You seem very set on this goal, so I won’t try to dissuade you any further. In my opinion, it’s not a feasible project except in the short term. Nothing is impossible though.
I wouldn’t expect to see something like this on a stock marketplace for any price point. If you ever do, I would urge extreme caution, as you will require frequent updates and probably support as well. New scripts will be extremely buggy, because the number of edge cases when crawling across the web (particularly for search engine indexing purposes) is staggering.
Let me explain some potential hurdles.
First, the reason I say PHP is a horrible language choice for this kind of crawling is that it can only do one thing at a time. There are ways around this, but it’s still not great. Something like Node.js is simple to program with and can crawl hundreds of pages simultaneously, but this is one of the least efficient solutions.
You should know that many websites require a web browser to view correctly. Google has switched to crawling using something like Puppeteer (basically a Chromium browser) to be able to view client-side websites. It is possible for a script to do this, but you’ll exhaust your server’s resources quickly as you begin to scale up.
Additionally, you will quickly run into issues with your user agent. Cloudflare may start to block you. You will need to apply with them as a trusted agent, which is a fairly simple process, but you’ll need to get off the ground and build reputation first.
A database for this kind of project can get extremely demanding. It’s not as simple as storing a copy of each page’s text.
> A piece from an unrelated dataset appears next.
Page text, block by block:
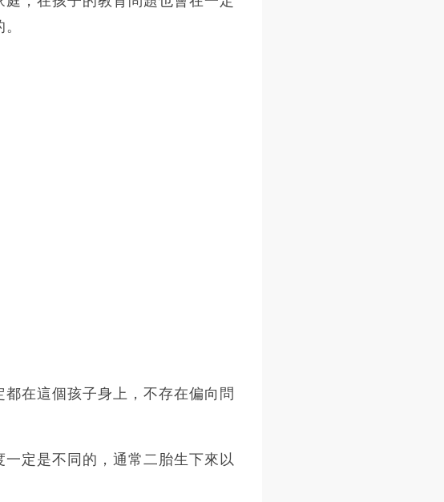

Indices must be built with fragments of the text, this data adds up quickly, and can require significant compute power to both insert and query.
If your search engine ever does maintain a large number of pages, it will most likely be crawling 24/7. Remember that you need to periodically fetch existing pages in your index as well. This means constant inserts and updates to the database.
The problem with constant “upserts” into the database is that they often block queries. This can get quite serious, quite quickly, and this is a fundamental reason that search engines don’t update their user-facing databases in real-time. In the beginning, a strategy may be to maintain 2-3 databases, one for reads, one for writes, and one to sync and buffer between them nightly.
If I imagine something like this being in a stock script, I wouldn’t expect it to scale very far. They would most likely not account for these hurdles, which you can face fairly early on. It may be worthwhile consulting with some freelances, but oversight will be required to make sure they build something that can scale well, depending on how much you intend to grow.
In other words, the platform you require is ultimately going to depend on how big you want to be able to scale. I’m not aware of any scripts on CodeCanyon that fit this at any scale, but regardless of what you find, you should analyze it carefully with your future in mind.